Ce que Garcia retient
Le sélectionneur n’a toutefois pas prétendu avoir trouvé la formule définitive. La Belgique ne commencera pas forcément contre l’Égypte avec ce système, mais elle sait désormais qu’elle peut le faire. La nuance est importante. Ce 3-5-2 n’est pas un plan A, ni même un plan B : c’est une option que Garcia peut activer en cours de match ou dès le coup d’envoi selon l’adversaire. C’est de la flexibilité, mais pas la révolution.
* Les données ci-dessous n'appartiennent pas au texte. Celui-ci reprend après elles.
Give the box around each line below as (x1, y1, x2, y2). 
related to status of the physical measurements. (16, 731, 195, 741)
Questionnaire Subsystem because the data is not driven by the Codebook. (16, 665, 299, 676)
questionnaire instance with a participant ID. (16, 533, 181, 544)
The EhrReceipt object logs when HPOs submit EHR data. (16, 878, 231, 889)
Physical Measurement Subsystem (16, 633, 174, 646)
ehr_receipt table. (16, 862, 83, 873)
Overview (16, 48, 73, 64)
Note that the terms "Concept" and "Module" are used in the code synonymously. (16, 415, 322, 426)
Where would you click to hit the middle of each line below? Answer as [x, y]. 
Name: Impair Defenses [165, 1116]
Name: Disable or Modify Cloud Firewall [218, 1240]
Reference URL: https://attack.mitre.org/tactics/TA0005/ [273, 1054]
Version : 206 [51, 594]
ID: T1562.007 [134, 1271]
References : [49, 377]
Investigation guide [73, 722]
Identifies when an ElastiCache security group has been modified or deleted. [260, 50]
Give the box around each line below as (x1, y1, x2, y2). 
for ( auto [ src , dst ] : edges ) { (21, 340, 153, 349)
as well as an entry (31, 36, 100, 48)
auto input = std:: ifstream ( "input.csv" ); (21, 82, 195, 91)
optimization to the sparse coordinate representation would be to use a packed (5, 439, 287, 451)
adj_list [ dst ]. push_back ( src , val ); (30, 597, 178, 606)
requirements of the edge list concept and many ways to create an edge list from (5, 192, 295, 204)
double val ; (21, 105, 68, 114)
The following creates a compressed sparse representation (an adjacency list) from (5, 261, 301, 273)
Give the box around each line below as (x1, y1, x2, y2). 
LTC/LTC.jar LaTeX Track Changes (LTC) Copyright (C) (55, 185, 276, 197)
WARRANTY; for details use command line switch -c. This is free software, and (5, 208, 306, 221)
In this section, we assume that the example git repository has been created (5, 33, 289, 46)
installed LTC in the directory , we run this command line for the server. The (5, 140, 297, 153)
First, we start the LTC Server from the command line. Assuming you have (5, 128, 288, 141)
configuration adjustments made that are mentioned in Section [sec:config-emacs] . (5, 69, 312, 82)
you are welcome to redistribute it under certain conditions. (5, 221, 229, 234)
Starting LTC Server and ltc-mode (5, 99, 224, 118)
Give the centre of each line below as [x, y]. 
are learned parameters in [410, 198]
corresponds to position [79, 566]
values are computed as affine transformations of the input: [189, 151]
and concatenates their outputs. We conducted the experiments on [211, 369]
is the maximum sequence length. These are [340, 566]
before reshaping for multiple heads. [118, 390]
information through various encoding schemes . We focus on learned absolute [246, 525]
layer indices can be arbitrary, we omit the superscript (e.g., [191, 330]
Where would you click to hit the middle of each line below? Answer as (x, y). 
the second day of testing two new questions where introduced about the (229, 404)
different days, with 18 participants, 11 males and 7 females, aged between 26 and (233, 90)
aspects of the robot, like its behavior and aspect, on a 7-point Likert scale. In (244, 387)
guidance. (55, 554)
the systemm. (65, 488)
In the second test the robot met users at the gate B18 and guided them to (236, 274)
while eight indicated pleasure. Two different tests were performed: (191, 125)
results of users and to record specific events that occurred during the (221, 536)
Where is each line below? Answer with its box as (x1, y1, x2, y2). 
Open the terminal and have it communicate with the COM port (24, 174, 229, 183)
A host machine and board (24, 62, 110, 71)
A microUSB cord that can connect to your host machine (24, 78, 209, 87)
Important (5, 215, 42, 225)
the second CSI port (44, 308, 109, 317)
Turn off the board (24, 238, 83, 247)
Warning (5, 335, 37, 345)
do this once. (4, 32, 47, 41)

🗣️ l Thibaut Courtois sur la jeunesse des Diables rouges (HLN)
— Ma Pro League (@MaProLeague) June 3, 2026
"Les jeunes sont très à l'écoute et ont envie d'apprendre. De notre côté, les plus expérimentés essayons d'embarquer tout le monde avec nous. Il y a une très bonne ambiance dans le groupe. C'est un bon début."
📸… pic.twitter.com/AcfWpDspzB
Reste que le match contre la Tunisie ce samedi devra servir de test plus sérieux. Contre la Croatie, le danger offensif adverse a été limité. Mais face à des équipes qui pressent haut et imposent leur rythme, les lacunes en possession pourraient coûter plus cher. C’est là que Garcia devra décider : affiner le 3-5-2 jusqu’à le rendre viable dans les deux sens. Ou alors le garder comme joker. Le Mondial commence le 15 juin. Le temps presse.